Big tech capex as % of GDP – Pag. 4

Il bear case: scetticismo fondato
Gli scettici invitano alla prudenza e sottolineano che dietro all’entusiasmo per l’intelligenza artificiale ci siano anche limiti strutturali che non possono essere ignorati. I modelli linguistici di grandi dimensioni (LLM), oggi al centro della rivoluzione, mostrano infatti diversi problemi. Uno dei più discussi è quello delle hallucinations, cioè risposte inventate o fuorvianti che minano la credibilità dell’AI. A questo si aggiunge un consumo enorme di energia e una domanda spropositata di dati, che rendono l’intero ecosistema molto costoso e poco sostenibile nel lungo periodo.

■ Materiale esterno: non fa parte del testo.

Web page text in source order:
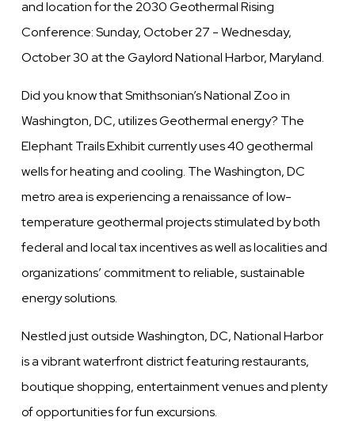
and location for the 2030 Geothermal Rising
Conference: Sunday, October 27 - Wednesday,
October 30 at the Gaylord National Harbor, Maryland.
Did you know that Smithsonian’s National Zoo in
Washington, DC, utilizes Geothermal energy? The
Elephant Trails Exhibit currently uses 40 geothermal
wells for heating and cooling. The Washington, DC
metro area is experiencing a renaissance of low-
temperature geothermal projects stimulated by both
federal and local tax incentives as well as localities and
organizations’ commitment to reliable, sustainable
energy solutions.
Nestled just outside Washington, DC, National Harbor
is a vibrant waterfront district featuring restaurants,
boutique shopping, entertainment venues and plenty
of opportunities for fun excursions.
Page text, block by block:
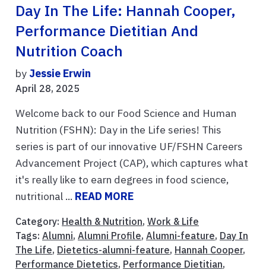
Day In The Life: Hannah Cooper,
Performance Dietitian And
Nutrition Coach
by Jessie Erwin
April 28, 2025
Welcome back to our Food Science and Human
Nutrition (FSHN): Day in the Life series! This
series is part of our innovative UF/FSHN Careers
Advancement Project (CAP), which captures what
it's really like to earn degrees in food science,
nutritional ... READ MORE
Category: Health & Nutrition, Work & Life
Tags: Alumni, Alumni Profile, Alumni-feature, Day In
The Life, Dietetics-alumni-feature, Hannah Cooper,
Performance Dietetics, Performance Dietitian,
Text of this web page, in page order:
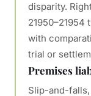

Gli analisti più cauti sottolineano che gli investimenti massicci in data center – i veri motori dell’attuale fase di boom – rischiano di non generare ritorni adeguati. In altre parole, le aziende potrebbero trovarsi ad aver speso centinaia di miliardi senza riuscire a ottenere un guadagno proporzionato, soprattutto se i progressi tecnologici rallentassero o se l’adozione fosse inferiore alle aspettative.
Anche sul piano macroeconomico, i benefici vengono considerati da molti sopravvalutati. L’AI può certamente portare a un incremento dell’efficienza in compiti specifici – ad esempio nel servizio clienti, nella programmazione o nell’automazione di processi ripetitivi – ma ciò non equivale a un vero e proprio salto di produttività globale. Secondo questa prospettiva, i vantaggi resterebbero marginali, insufficienti a cambiare radicalmente il quadro economico mondiale come molti ottimisti lasciano intendere.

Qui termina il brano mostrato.